▸ REQUIRED WORK: Your task is to copy the data exactly while leaving out every picture.
··· DATA FOR PROCESSING ···
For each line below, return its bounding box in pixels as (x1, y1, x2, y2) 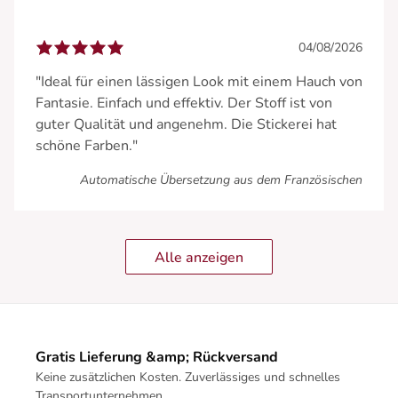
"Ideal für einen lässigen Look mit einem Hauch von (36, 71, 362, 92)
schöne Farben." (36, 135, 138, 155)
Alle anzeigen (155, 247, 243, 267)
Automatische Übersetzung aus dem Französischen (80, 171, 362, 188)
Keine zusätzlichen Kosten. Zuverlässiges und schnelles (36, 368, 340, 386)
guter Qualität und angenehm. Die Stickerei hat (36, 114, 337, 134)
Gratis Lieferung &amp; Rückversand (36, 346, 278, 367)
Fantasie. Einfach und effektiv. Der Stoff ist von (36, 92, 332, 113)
···
▸ EXPECTED OUTPUT:
For each line below, return its bounding box in pixels as (x1, y1, x2, y2) 
"Ideal für einen lässigen Look mit einem Hauch von (36, 71, 362, 92)
schöne Farben." (36, 135, 138, 155)
Alle anzeigen (155, 247, 243, 267)
Automatische Übersetzung aus dem Französischen (80, 171, 362, 188)
Keine zusätzlichen Kosten. Zuverlässiges und schnelles (36, 368, 340, 386)
guter Qualität und angenehm. Die Stickerei hat (36, 114, 337, 134)
Gratis Lieferung &amp; Rückversand (36, 346, 278, 367)
Fantasie. Einfach und effektiv. Der Stoff ist von (36, 92, 332, 113)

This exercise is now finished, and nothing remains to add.